> **TASK TO CARRY OUT**
All of the lines below need to be copied exactly, apart from the pictures.

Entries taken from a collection
= Beginning of Section =
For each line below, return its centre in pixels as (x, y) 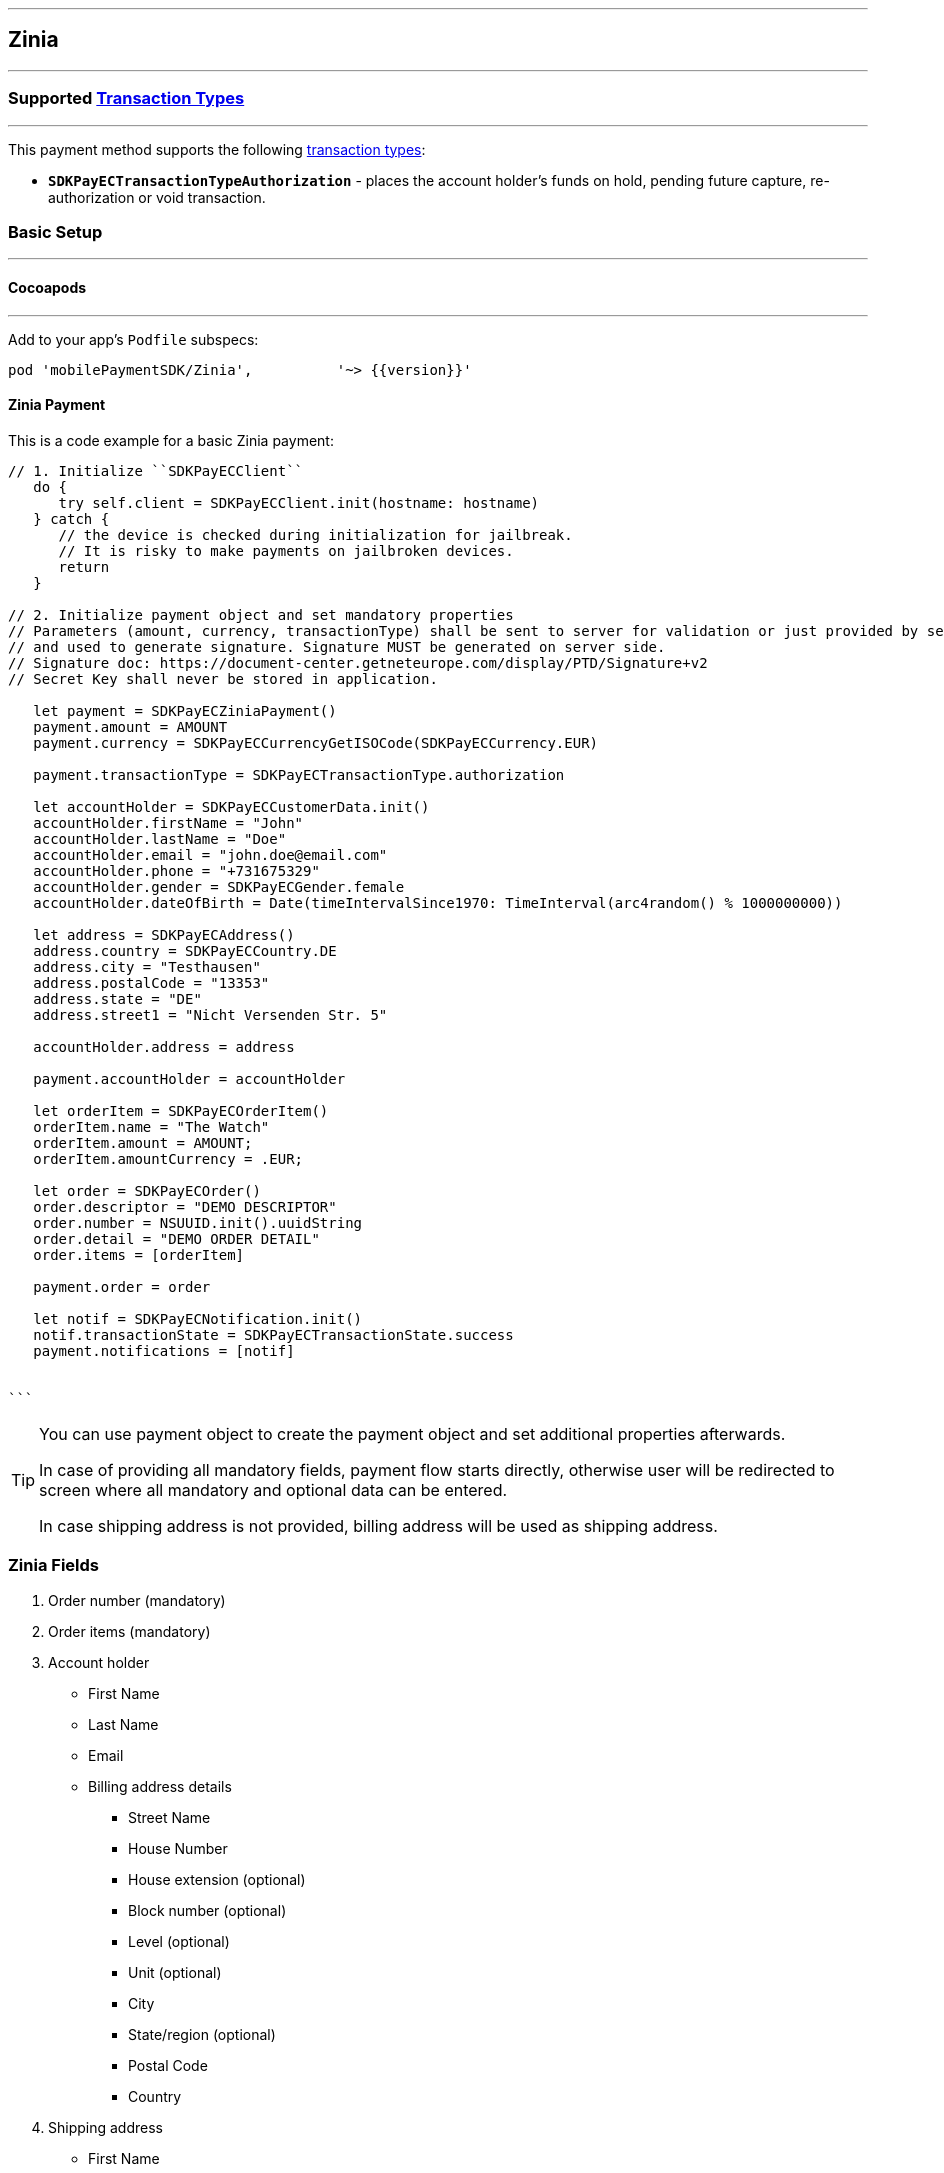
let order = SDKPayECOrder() (147, 1190)
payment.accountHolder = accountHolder (189, 1078)
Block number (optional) (207, 1910)
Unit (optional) (175, 1972)
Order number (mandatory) (137, 1600)
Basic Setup (55, 231)
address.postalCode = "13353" (151, 982)
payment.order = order (122, 1286)
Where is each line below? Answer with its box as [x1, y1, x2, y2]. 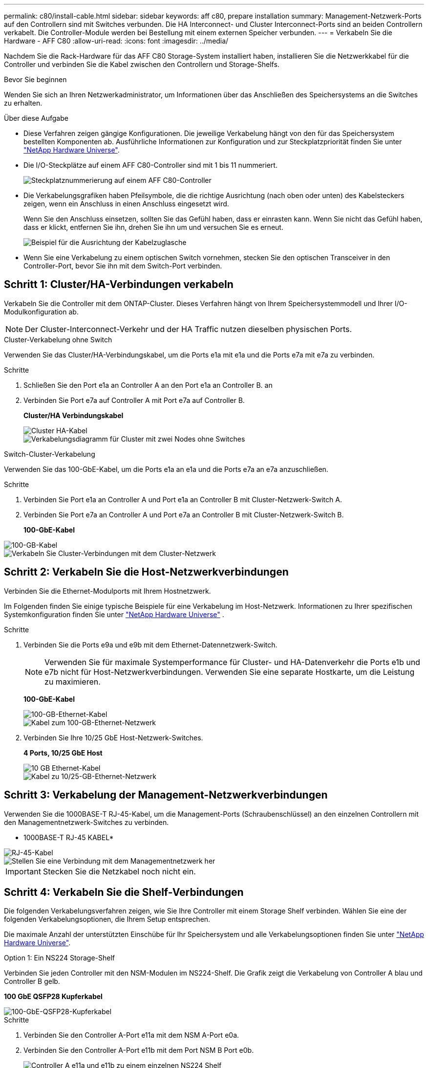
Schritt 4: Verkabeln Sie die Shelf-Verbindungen [4, 886, 244, 898]
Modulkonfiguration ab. [4, 307, 79, 316]
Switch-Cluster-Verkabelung [4, 449, 95, 458]
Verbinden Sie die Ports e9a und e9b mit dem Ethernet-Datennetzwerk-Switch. [23, 640, 278, 649]
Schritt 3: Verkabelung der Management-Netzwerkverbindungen [4, 789, 328, 801]
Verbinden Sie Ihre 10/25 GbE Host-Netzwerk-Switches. [23, 733, 203, 742]
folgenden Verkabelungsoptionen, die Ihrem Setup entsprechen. [4, 915, 211, 924]
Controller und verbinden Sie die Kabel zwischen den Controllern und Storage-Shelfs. [4, 60, 279, 68]
= End of Section =
> **WRITTEN SOLUTION**
For each line below, return its centre in pixels as (x, y) 
let order = SDKPayECOrder() (147, 1190)
payment.accountHolder = accountHolder (189, 1078)
Block number (optional) (207, 1910)
Unit (optional) (175, 1972)
Order number (mandatory) (137, 1600)
Basic Setup (55, 231)
address.postalCode = "13353" (151, 982)
payment.order = order (122, 1286)
Where is each line below? Answer with its box as [x1, y1, x2, y2]. 
Schritt 4: Verkabeln Sie die Shelf-Verbindungen [4, 886, 244, 898]
Modulkonfiguration ab. [4, 307, 79, 316]
Switch-Cluster-Verkabelung [4, 449, 95, 458]
Verbinden Sie die Ports e9a und e9b mit dem Ethernet-Datennetzwerk-Switch. [23, 640, 278, 649]
Schritt 3: Verkabelung der Management-Netzwerkverbindungen [4, 789, 328, 801]
Verbinden Sie Ihre 10/25 GbE Host-Netzwerk-Switches. [23, 733, 203, 742]
folgenden Verkabelungsoptionen, die Ihrem Setup entsprechen. [4, 915, 211, 924]
Controller und verbinden Sie die Kabel zwischen den Controllern und Storage-Shelfs. [4, 60, 279, 68]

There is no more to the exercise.